What the exercise asks =>
An exact reproduction of the listing, minus the pictures, is the required output.

Information shown =>

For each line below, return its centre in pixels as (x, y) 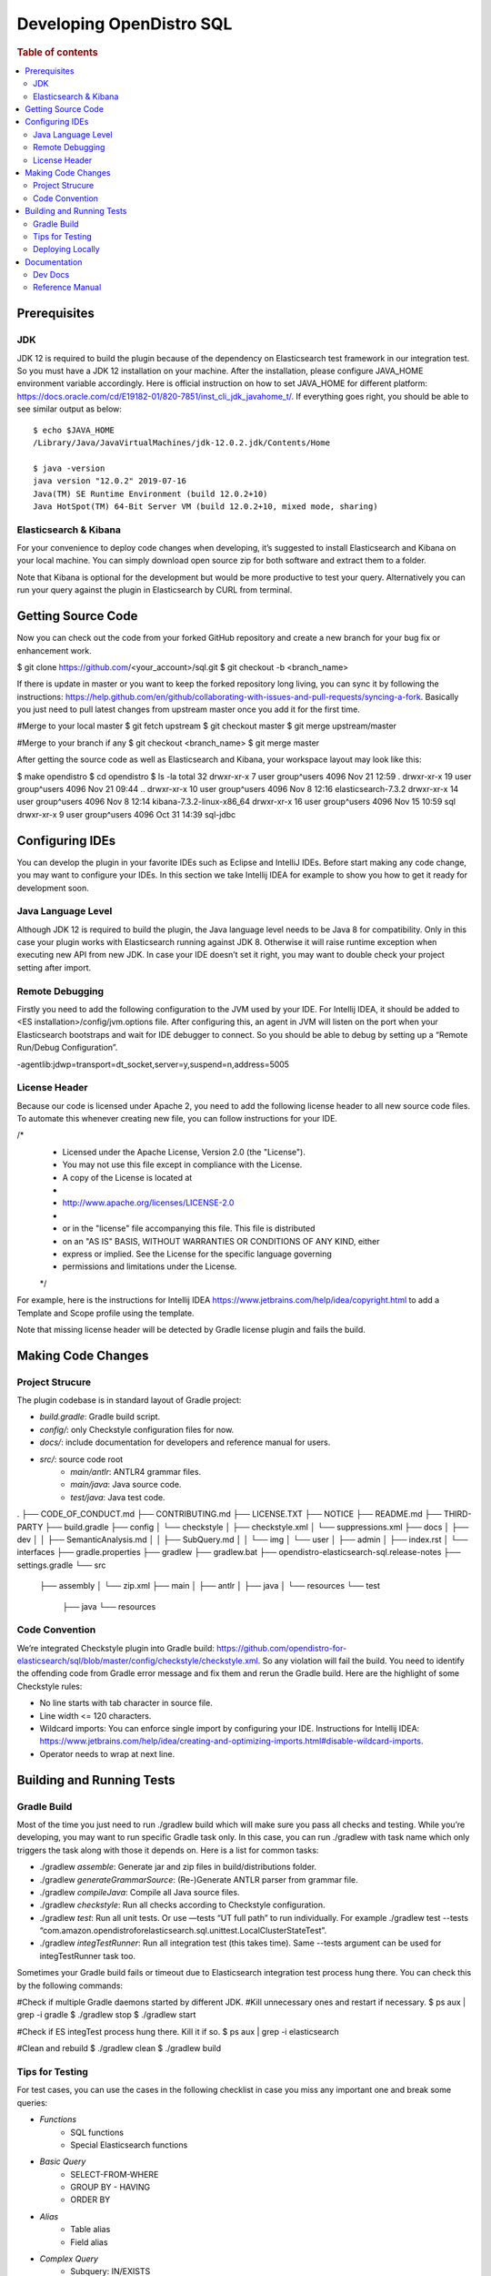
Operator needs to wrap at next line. (107, 1753)
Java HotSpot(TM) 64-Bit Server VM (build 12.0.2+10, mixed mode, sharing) (205, 506)
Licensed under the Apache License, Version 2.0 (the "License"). (184, 1152)
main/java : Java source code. (126, 1485)
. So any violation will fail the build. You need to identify (361, 1661)
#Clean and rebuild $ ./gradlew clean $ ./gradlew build (119, 2048)
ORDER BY (90, 2200)
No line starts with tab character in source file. (126, 1703)
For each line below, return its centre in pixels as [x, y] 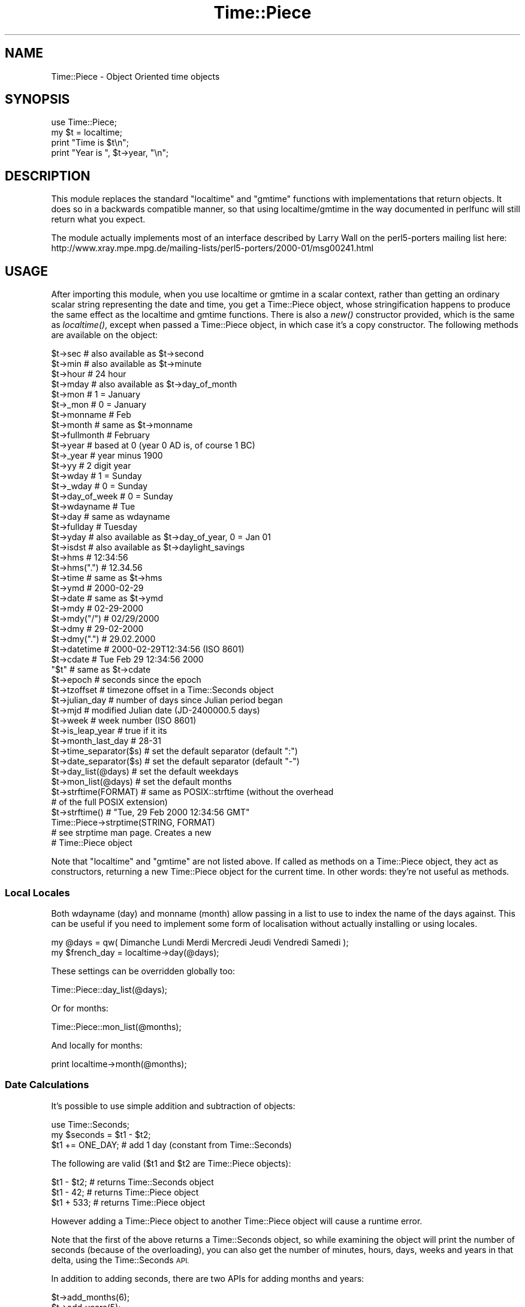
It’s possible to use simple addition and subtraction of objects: [173, 1106]
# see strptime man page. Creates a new [131, 833]
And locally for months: [97, 1045]
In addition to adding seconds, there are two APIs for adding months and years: [208, 1278]
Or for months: [80, 1008]
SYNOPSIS [37, 100]
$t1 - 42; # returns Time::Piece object [125, 1192]
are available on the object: [105, 335]
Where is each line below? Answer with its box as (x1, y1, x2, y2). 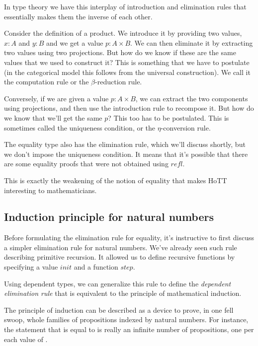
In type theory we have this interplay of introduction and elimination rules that (4, 1, 247, 11)
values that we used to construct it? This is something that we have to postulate (4, 57, 250, 67)
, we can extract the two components (135, 93, 248, 103)
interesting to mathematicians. (4, 185, 97, 195)
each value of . (4, 334, 48, 344)
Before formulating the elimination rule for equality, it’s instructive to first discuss (4, 232, 254, 243)
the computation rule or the (4, 76, 89, 87)
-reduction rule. (95, 76, 142, 87)
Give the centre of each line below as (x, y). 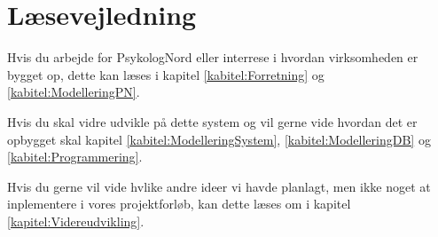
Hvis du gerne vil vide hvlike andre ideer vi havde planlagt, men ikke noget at (219, 186)
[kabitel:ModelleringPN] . (74, 92)
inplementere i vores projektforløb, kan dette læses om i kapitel (179, 204)
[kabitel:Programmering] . (75, 157)
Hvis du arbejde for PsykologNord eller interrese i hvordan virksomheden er (213, 57)
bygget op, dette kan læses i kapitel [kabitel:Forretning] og (166, 74)
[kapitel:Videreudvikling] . (76, 221)
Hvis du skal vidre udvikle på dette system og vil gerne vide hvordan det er (212, 121)
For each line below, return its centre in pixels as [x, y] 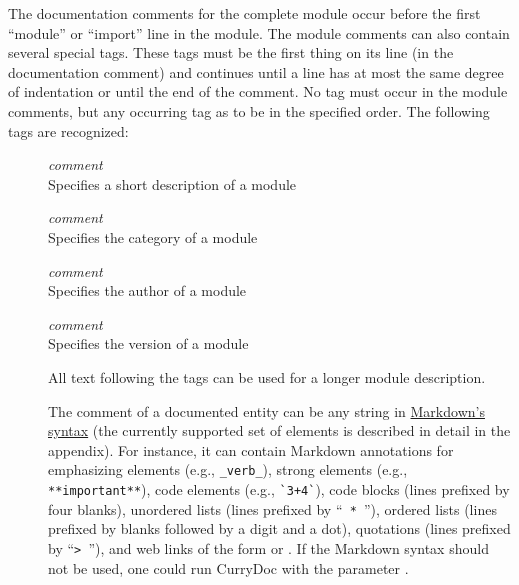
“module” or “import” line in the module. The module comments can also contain [259, 32]
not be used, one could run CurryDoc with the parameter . [228, 567]
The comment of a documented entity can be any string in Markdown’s [266, 410]
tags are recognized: [68, 130]
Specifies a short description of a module [172, 183]
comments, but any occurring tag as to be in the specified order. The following [249, 110]
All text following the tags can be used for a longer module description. [267, 376]
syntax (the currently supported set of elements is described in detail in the [279, 430]
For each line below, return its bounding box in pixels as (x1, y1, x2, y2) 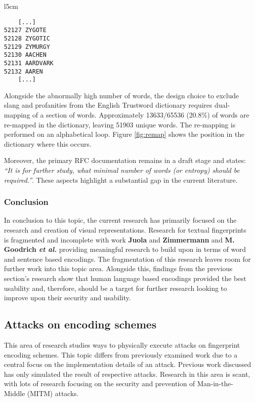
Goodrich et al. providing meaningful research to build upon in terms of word (4, 244, 246, 254)
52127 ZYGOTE (4, 27, 46, 34)
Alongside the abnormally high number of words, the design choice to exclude (4, 90, 239, 100)
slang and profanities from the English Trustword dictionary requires (4, 100, 212, 110)
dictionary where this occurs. (4, 138, 91, 149)
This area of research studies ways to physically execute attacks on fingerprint (4, 339, 240, 350)
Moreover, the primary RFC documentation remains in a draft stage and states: (4, 155, 246, 165)
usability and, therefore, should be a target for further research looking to (4, 282, 227, 293)

Reply to the task =>
For each line below, return its centre in pixels as (x, y) 
Operator needs to wrap at next line. (107, 1753)
Java HotSpot(TM) 64-Bit Server VM (build 12.0.2+10, mixed mode, sharing) (205, 506)
Licensed under the Apache License, Version 2.0 (the "License"). (184, 1152)
main/java : Java source code. (126, 1485)
. So any violation will fail the build. You need to identify (361, 1661)
#Clean and rebuild $ ./gradlew clean $ ./gradlew build (119, 2048)
ORDER BY (90, 2200)
No line starts with tab character in source file. (126, 1703)
For each line below, return its centre in pixels as [x, y] 
It’s possible to use simple addition and subtraction of objects: [173, 1106]
# see strptime man page. Creates a new [131, 833]
And locally for months: [97, 1045]
In addition to adding seconds, there are two APIs for adding months and years: [208, 1278]
Or for months: [80, 1008]
SYNOPSIS [37, 100]
$t1 - 42; # returns Time::Piece object [125, 1192]
are available on the object: [105, 335]
Where is each line below? Answer with its box as (x1, y1, x2, y2). 
In type theory we have this interplay of introduction and elimination rules that (4, 1, 247, 11)
values that we used to construct it? This is something that we have to postulate (4, 57, 250, 67)
, we can extract the two components (135, 93, 248, 103)
interesting to mathematicians. (4, 185, 97, 195)
each value of . (4, 334, 48, 344)
Before formulating the elimination rule for equality, it’s instructive to first discuss (4, 232, 254, 243)
the computation rule or the (4, 76, 89, 87)
-reduction rule. (95, 76, 142, 87)
Give the centre of each line below as (x, y). 
Hvis du gerne vil vide hvlike andre ideer vi havde planlagt, men ikke noget at (219, 186)
[kabitel:ModelleringPN] . (74, 92)
inplementere i vores projektforløb, kan dette læses om i kapitel (179, 204)
[kabitel:Programmering] . (75, 157)
Hvis du arbejde for PsykologNord eller interrese i hvordan virksomheden er (213, 57)
bygget op, dette kan læses i kapitel [kabitel:Forretning] og (166, 74)
[kapitel:Videreudvikling] . (76, 221)
Hvis du skal vidre udvikle på dette system og vil gerne vide hvordan det er (212, 121)
For each line below, return its centre in pixels as [x, y] 
“module” or “import” line in the module. The module comments can also contain [259, 32]
not be used, one could run CurryDoc with the parameter . [228, 567]
The comment of a documented entity can be any string in Markdown’s [266, 410]
tags are recognized: [68, 130]
Specifies a short description of a module [172, 183]
comments, but any occurring tag as to be in the specified order. The following [249, 110]
All text following the tags can be used for a longer module description. [267, 376]
syntax (the currently supported set of elements is described in detail in the [279, 430]
For each line below, return its bounding box in pixels as (x1, y1, x2, y2) 
Goodrich et al. providing meaningful research to build upon in terms of word (4, 244, 246, 254)
52127 ZYGOTE (4, 27, 46, 34)
Alongside the abnormally high number of words, the design choice to exclude (4, 90, 239, 100)
slang and profanities from the English Trustword dictionary requires (4, 100, 212, 110)
dictionary where this occurs. (4, 138, 91, 149)
This area of research studies ways to physically execute attacks on fingerprint (4, 339, 240, 350)
Moreover, the primary RFC documentation remains in a draft stage and states: (4, 155, 246, 165)
usability and, therefore, should be a target for further research looking to (4, 282, 227, 293)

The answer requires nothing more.